Jalon Linton

Personal information
- Born: 11 March 1984 (age 41) Cayman Islands
- Batting: Right-handed
- Role: Batsman

International information
- National side: Cayman Islands;
- T20I debut (cap 18): 13 April 2022 v Bahamas
- Last T20I: 16 April 2022 v Bahamas

Career statistics
| Competition | First-class | T20 |
| Matches | 2 | 2 |
| Runs scored | 24 | 2 |
| Batting average | 8.00 | 2.00 |
| 100s/50s | 0/0 | 0/0 |
| Top score | 9 | 2 |
| Catches/stumpings | 2/0 | 1/0 |
- Source: CricketArchive, 17 April 2022

= Jalon Linton =

Caymanian cricketer

Jalon Linton (born 11 March 1984) is a cricketer who has played for the Cayman Islands national cricket team since 2005.

==Career==
Jalon Linton's first taste of international cricket came in July 2003 when he took part in the Americas Under-19 Championship at the Maple Leaf Cricket Club in King City, Ontario. He played in all four matches as the Cayman Islands finished as runners-up to hosts Canada.

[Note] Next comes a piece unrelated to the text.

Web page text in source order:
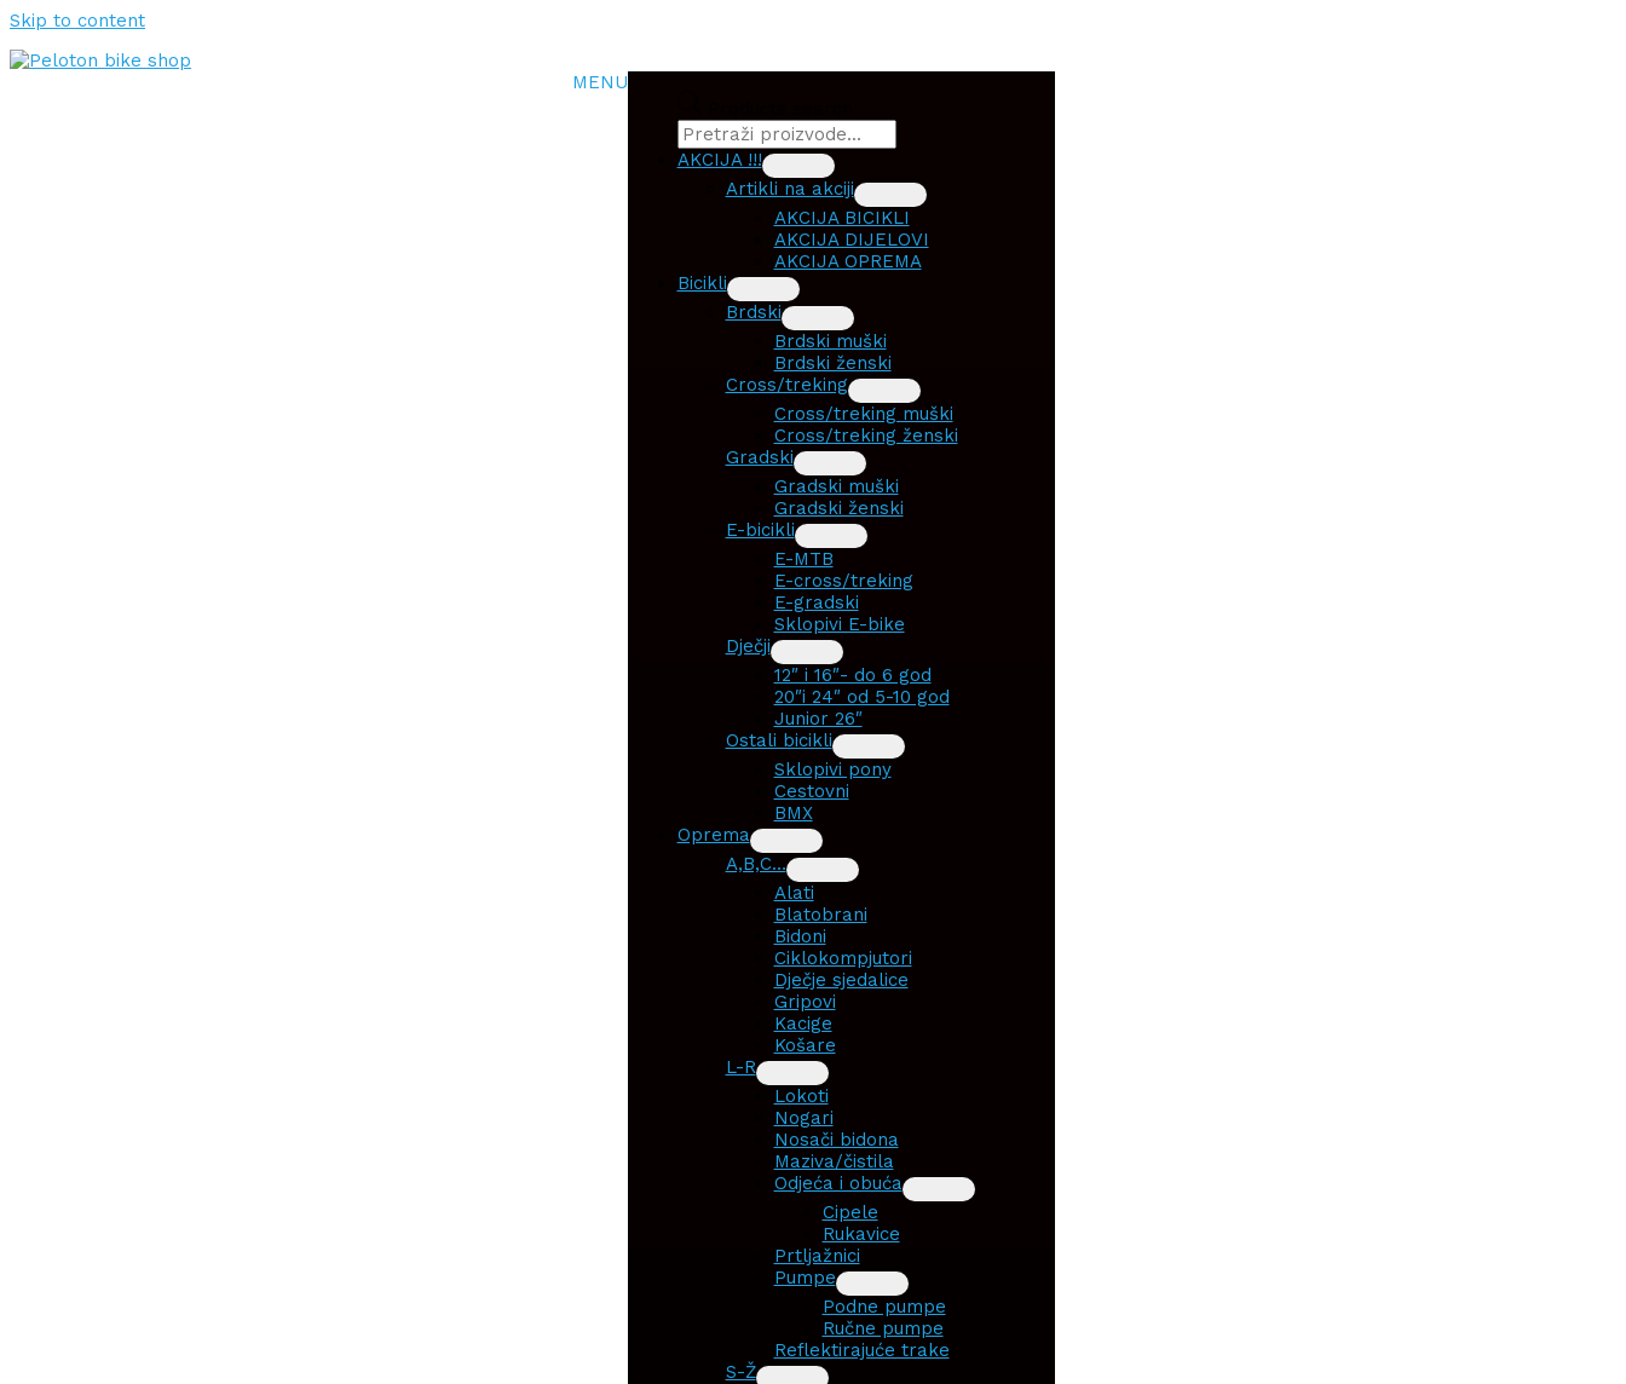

He first played for the senior team in the 2005 ICC Intercontinental Cup, playing first-class matches against Bermuda and Canada at the Toronto Cricket, Skating and Curling Club. The following year, he played in the inaugural Stanford 20/20 tournament, before playing the ICC Americas Championship in King City.

He most recently played for the Cayman Islands in Division Three of the World Cricket League in Darwin, Australia though he only played in one match, the third place play-off against Papua New Guinea.

In April 2022, he was named in the Cayman Islands' Twenty20 International (T20I) squad for their series against the Bahamas. He made his T20I debut on 13 April 2022, for the Cayman Islands against the Bahamas.